Problem statement.
Filter out every line below that lacks "pluginload", and copy the rest.

BEGIN Data extract

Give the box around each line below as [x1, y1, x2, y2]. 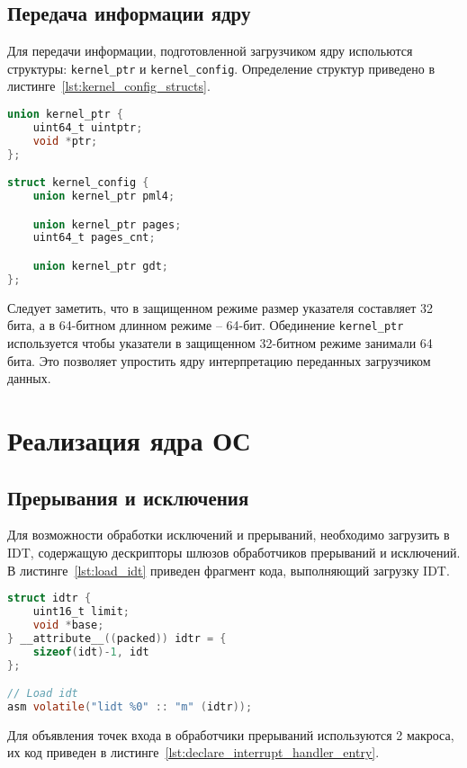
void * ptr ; [32, 134, 98, 147]
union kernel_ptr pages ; [32, 218, 182, 231]
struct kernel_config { [7, 176, 149, 190]
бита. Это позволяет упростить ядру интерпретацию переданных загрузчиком [7, 351, 431, 370]
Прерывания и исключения [7, 483, 249, 511]
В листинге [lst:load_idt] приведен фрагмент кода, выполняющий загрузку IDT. [7, 560, 450, 579]
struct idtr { [7, 592, 92, 605]
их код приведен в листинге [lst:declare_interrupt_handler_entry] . [7, 743, 380, 762]
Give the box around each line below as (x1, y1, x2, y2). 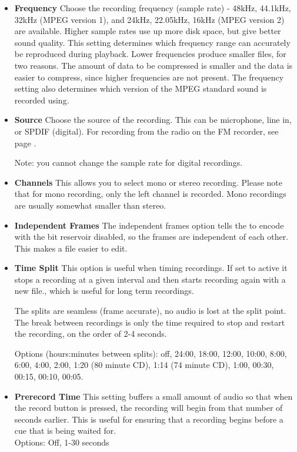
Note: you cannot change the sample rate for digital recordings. (14, 156, 243, 169)
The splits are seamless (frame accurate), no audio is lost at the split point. (14, 304, 286, 317)
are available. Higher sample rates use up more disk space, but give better (14, 25, 281, 37)
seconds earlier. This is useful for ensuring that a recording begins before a (14, 413, 283, 425)
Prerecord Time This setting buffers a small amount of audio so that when (14, 390, 293, 402)
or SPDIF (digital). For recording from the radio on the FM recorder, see (14, 125, 279, 137)
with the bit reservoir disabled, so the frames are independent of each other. (14, 230, 289, 243)
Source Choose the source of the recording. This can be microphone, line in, (14, 113, 292, 126)
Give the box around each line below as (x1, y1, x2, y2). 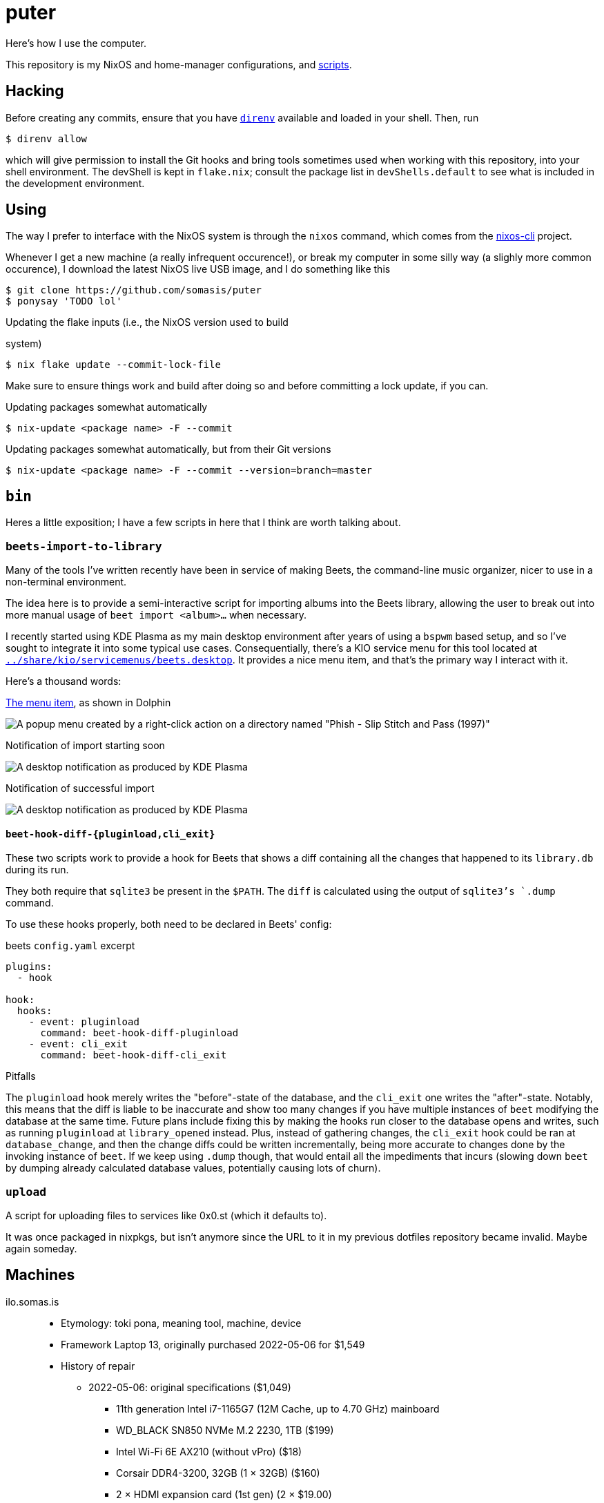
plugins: (6, 961, 52, 973)
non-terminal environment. (6, 576, 127, 588)
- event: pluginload (28, 1016, 139, 1028)
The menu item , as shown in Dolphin (6, 697, 171, 709)
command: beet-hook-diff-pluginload (40, 1027, 239, 1039)
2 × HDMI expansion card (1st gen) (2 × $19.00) (116, 1488, 332, 1500)
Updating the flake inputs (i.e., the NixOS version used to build (6, 316, 289, 329)
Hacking (6, 82, 64, 100)
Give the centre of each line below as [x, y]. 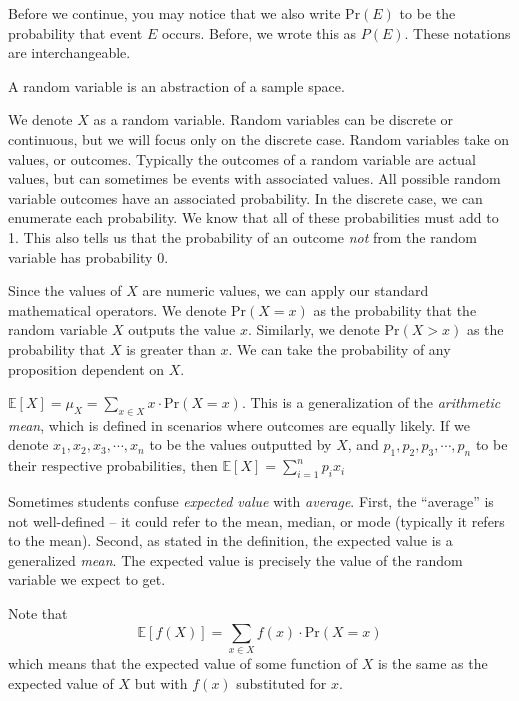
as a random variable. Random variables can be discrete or [273, 119]
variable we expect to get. [87, 579]
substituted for [281, 682]
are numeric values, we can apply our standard [285, 290]
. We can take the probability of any [339, 348]
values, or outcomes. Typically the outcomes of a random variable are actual [242, 158]
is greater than [171, 348]
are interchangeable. [69, 52]
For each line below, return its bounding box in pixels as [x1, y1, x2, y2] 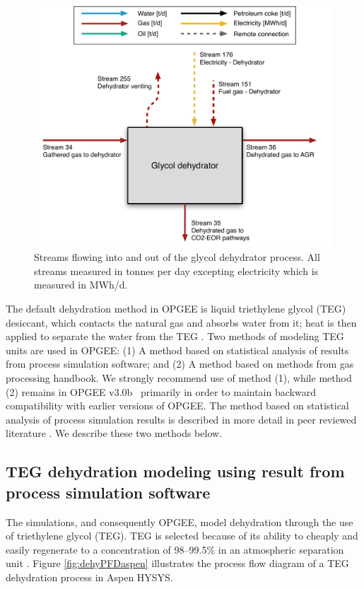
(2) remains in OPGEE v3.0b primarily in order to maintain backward [6, 384, 316, 399]
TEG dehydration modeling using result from [6, 460, 345, 482]
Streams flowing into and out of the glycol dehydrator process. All [34, 250, 320, 264]
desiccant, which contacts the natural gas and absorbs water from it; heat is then [6, 315, 357, 330]
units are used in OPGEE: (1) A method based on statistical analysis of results [6, 342, 349, 357]
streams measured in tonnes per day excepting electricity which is [34, 263, 319, 278]
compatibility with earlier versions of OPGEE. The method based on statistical [6, 398, 349, 413]
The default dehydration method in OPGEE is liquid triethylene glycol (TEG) [6, 301, 346, 315]
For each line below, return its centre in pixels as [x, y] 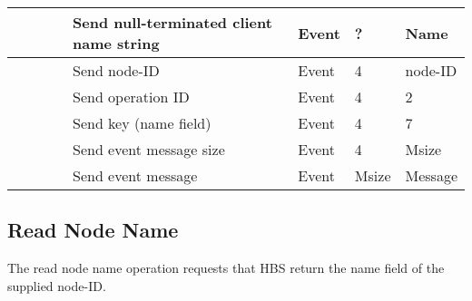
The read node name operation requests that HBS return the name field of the [226, 268]
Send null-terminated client [172, 22]
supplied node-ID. [57, 285]
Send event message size [149, 149]
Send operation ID [131, 97]
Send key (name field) [142, 123]
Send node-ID [116, 70]
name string [116, 43]
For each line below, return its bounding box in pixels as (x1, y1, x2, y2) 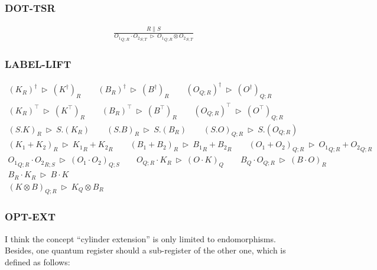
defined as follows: (5, 255, 70, 268)
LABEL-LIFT (5, 56, 71, 71)
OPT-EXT (5, 209, 56, 224)
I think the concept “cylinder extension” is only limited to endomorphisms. (5, 232, 276, 245)
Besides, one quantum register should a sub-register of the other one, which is (5, 244, 286, 256)
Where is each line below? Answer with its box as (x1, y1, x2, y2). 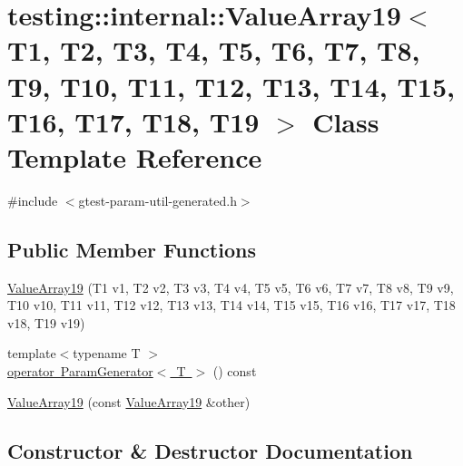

END Data extract

Response to the task.
- event: pluginload (28, 1016, 139, 1028)
command: beet-hook-diff-pluginload (40, 1027, 239, 1039)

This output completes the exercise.